Each `install` writes context rules and registers hooks where supported. For OpenCode, it also installs a plugin that **automatically injects graph context before grep/glob calls**, your agent gets results without having to ask. Remove with `codeloom uninstall`.

---

## Features

### Search Before Grepping
5-signal HybridRAG fuses code vector search, text vector search, graph expansion, FTS5 keyword, and community signals into one ranked result set with subgraph edges. `--kind`, `--file`, and `--include-tests` filters narrow results without re-running.

### Edit With Confidence
Run `impact` before editing to find every caller. Run `context` for a full symbol overview, community, all relationships, source snippet. Run `detect_changes` after edits to see which nodes are affected.
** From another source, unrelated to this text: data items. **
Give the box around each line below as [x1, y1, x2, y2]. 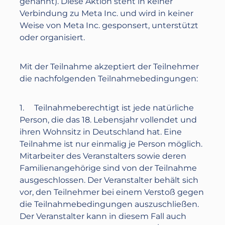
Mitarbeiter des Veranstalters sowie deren [20, 151, 187, 161]
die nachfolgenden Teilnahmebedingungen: [20, 74, 198, 83]
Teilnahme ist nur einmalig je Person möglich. [20, 139, 203, 149]
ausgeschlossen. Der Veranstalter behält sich [20, 175, 199, 185]
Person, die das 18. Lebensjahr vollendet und [20, 115, 197, 125]
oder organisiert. [20, 33, 85, 42]
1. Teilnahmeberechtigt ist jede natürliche [20, 103, 194, 113]
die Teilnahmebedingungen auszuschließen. [20, 199, 199, 209]
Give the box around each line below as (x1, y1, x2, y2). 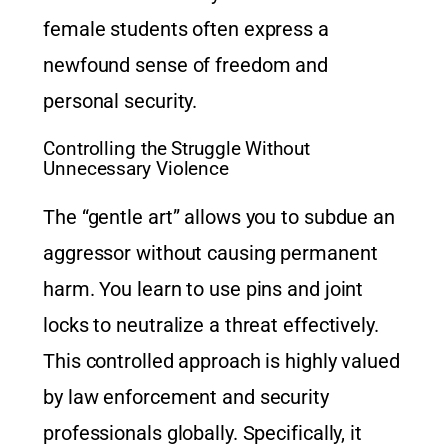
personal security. (43, 89, 198, 114)
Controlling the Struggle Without (43, 138, 310, 161)
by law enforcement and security (43, 385, 329, 410)
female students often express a (43, 17, 329, 42)
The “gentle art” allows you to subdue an (43, 205, 395, 230)
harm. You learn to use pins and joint (43, 277, 364, 302)
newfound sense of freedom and (43, 53, 329, 78)
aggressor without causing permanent (43, 241, 378, 266)
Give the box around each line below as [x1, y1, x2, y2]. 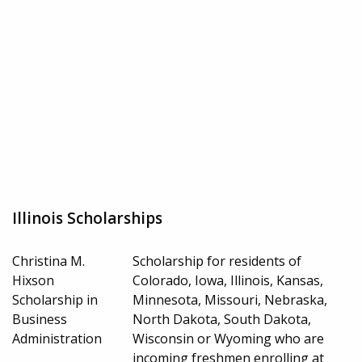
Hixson [12, 271, 54, 290]
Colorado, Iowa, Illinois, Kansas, [133, 271, 324, 290]
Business [12, 310, 67, 329]
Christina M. [12, 252, 85, 271]
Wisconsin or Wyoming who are [133, 330, 325, 348]
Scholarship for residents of [133, 252, 302, 271]
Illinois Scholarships [12, 208, 162, 229]
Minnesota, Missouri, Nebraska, [133, 291, 328, 309]

### Auto-Context (OpenCode)
The OpenCode plugin hooks into grep/glob calls, runs `codeloom search` with the query, and injects results directly into the agent's session, graph context appears automatically, no explicit invocation needed.

### Auto-Rebuild
Stop/SessionEnd hooks detect changed files via `git diff` and trigger an incremental rebuild. Lock files prevent concurrent rebuilds. Zero manual intervention, the graph stays fresh after every session.

### Incremental & Fast
SHA-256 content hashing skips unchanged files. Hot-start PageRank reuses previous importance scores. Typical incremental build: **~0.4s for no changes, ~4s for changes**, 95%+ faster than a full rebuild.

### 100% Local + MIT
No cloud services, no API keys, no telemetry. SQLite + FAISS for storage, sentence-transformers for embeddings. All data stays on your machine. MIT licence, no commercial restrictions, no licensing friction.

---

## Performance

Benchmarks on codeloom's own codebase (~3,500 lines, 90 files, 1,300 nodes):

| Operation | Time |
|-----------|------|
| Full build | ~14s |
| Incremental (changes) | ~4s |
| Incremental (no changes) | ~0.4s |
| Cold search (dual model) | ~2.8s |
| Cold search (`--fast`) | ~0.2s |
| Warm search | ~0.08s |
| Cached search | <1ms |

- **Embedding models**: ~180MB, downloaded once to `~/.codeloom/models/`
- **Database**: ~2MB (SQLite + FTS5 + FAISS indices)

---

## Full CLI Reference

All commands output compact text by default (designed for AI agent consumption).

### CLI Commands

| Command | Description |
|---------|-------------|
| `build ` | Build code graph (`--incremental`, `--git`) |
| `watch ` | Real-time file system monitor |
| `search ` | 5-signal HybridRAG with subgraph + snippets |
| `search-keyword ` | FTS5 keyword matching only |
| `search-vector ` | Vector similarity only |
| `search-graph ` | Graph expansion only (BFS from vector seeds) |
| `search-community ` | Community cluster matching only |
| `stats` | Graph statistics |
| `node ` | Node details with fuzzy matching |
| `communities` | List or search communities |
| `query` | Interactive search REPL |
| `export` | Export as JSON, GraphML, or D3.js |
| `visualize` | Interactive HTML visualization |
| `setup [platform]` | One-step setup for all detected agents |
| `uninstall [platform]` | Remove integration for a given platform |
| `doctor` | Check installation health |
| `clean` | Remove `.codeloom/` database |
| `mcp` | Start MCP server |
| ` install\|uninstall` | Manage agent integration |

### MCP-Only Tools

These are available via `codeloom mcp` — see the [MCP tools section](#15-mcp-tools-at-a-glance) above:

`impact` · `dependencies` · `context` · `detect_changes` · `rename` · `explain_flow` · `export_subgraph` · `list_repos`

---

## Requirements

- Python 3.10+
- ~180MB disk for embedding models (cached on first use)

```bash
# Optional: PDF, DOCX, XLSX, ODF extraction
pip install codeloom[docs]
```

## Development

```bash
pip install -e ".[dev]"
pytest
ruff check codeloom/
```

## License

MIT License. See [LICENSE](LICENSE) for details.

## Contributing

Contributions are welcome! See [CONTRIBUTING.md](CONTRIBUTING.md) for guidelines.